Branch of the Republican Party in the Southern United States

The Negro Republican Party was one name used, in the period before the end of the civil rights movement, for a branch of the Republican Party in the Southern United States, particularly Kentucky, that was predominantly made up of Black Americans.

== History ==
In the Republican Party in the South, during the Civil War and Reconstruction Era as well as decades thereafter, there was a split in the party's constituency and organization. One faction consisted of conservative White moderates, who (either gleefully or with reluctance) accepted limits on African-American civil rights and generally excluded African Americans from party participation, especially in leadership; nationally, this faction was aligned with the contemporary Moderate Republicans, also known as "Half-Breeds" following the end of Reconstruction in the Compromise of 1877. The other faction consisted of African Americans and so-called radicals who supported African-American civil rights and party participation; nationally, this faction was aligned with the contemporary Radical Republicans, including the "Stalwart" faction of the party which subsequently materialized upon the Compromise of 1877 and succeeded the Radicals thereafter. One method of Black participation in the Republican Party at the time included involvement in the "Union Leagues," Republican political organizations formed in the South in 1867 during the Reconstruction Era to promote Black political activity and civil rights (named after the organizations of the same name formed in the North during the Civil War to promote activity in favor of the Union).

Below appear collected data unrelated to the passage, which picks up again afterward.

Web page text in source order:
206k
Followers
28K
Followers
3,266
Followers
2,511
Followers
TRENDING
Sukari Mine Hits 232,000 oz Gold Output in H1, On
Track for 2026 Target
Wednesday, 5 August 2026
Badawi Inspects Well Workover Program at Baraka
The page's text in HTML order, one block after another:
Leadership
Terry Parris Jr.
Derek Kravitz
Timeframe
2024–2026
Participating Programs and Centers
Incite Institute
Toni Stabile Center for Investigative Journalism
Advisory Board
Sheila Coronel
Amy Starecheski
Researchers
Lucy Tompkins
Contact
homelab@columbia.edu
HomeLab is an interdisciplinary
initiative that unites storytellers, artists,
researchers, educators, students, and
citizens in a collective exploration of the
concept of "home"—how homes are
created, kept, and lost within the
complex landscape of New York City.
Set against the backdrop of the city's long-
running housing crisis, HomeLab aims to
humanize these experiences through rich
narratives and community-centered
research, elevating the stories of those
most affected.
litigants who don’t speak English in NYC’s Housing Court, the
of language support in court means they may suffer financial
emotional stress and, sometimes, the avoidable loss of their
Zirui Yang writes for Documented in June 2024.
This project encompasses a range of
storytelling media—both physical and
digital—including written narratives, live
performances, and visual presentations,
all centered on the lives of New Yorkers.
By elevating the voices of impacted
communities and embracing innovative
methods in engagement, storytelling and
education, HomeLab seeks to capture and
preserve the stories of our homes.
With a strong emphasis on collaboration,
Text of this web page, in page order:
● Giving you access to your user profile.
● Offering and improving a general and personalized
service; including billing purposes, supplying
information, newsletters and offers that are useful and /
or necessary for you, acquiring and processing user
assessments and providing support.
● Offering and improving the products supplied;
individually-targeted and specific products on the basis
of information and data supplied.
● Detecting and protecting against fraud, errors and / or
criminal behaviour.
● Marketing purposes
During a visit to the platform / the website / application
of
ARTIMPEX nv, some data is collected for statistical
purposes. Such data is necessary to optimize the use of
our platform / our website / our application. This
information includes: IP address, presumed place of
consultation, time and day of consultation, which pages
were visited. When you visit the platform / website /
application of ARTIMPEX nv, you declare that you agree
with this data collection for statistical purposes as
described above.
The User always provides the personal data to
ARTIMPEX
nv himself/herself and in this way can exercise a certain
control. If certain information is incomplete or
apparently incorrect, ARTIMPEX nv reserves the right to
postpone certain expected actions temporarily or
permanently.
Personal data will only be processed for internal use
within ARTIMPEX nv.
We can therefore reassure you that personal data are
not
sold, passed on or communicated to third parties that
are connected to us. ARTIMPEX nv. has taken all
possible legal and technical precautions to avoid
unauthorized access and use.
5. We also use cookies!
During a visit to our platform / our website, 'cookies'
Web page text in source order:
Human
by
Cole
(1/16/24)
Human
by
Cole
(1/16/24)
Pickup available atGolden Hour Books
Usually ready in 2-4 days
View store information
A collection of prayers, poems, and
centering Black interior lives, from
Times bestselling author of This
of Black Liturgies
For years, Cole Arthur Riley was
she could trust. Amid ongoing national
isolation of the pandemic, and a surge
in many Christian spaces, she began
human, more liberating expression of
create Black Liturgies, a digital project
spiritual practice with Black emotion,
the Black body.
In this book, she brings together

After circa 1890 (when the factional division in the national Republican Party between the Half-Breeds and Stalwarts is generally understood to have ended), the pro-Black, racially inclusive faction of the Republican Party in the South became generally known as the black-and-tan faction, while the racially exclusive, White-centric faction became generally known as the lily-white movement. William F. Butler of Jefferson County, Kentucky spoke at the first convention of the Negro Republican Party held in Lexington, Kentucky in November 1867 and became the president of the party. The religious leader Elisha Green was chosen vice-president of the Kentucky branch at the Lexington convention in 1867. He was a leading Baptist preacher in Maysville and Paris until he died in 1889. Democrats opposed civil rights and voting rights for African Americans who were the majority of eligible voters in some states. In 1866, The Old Guard magazine accused the Democrats of using force and fraud to gain and retain power, and representing "but a despised faction of the American people".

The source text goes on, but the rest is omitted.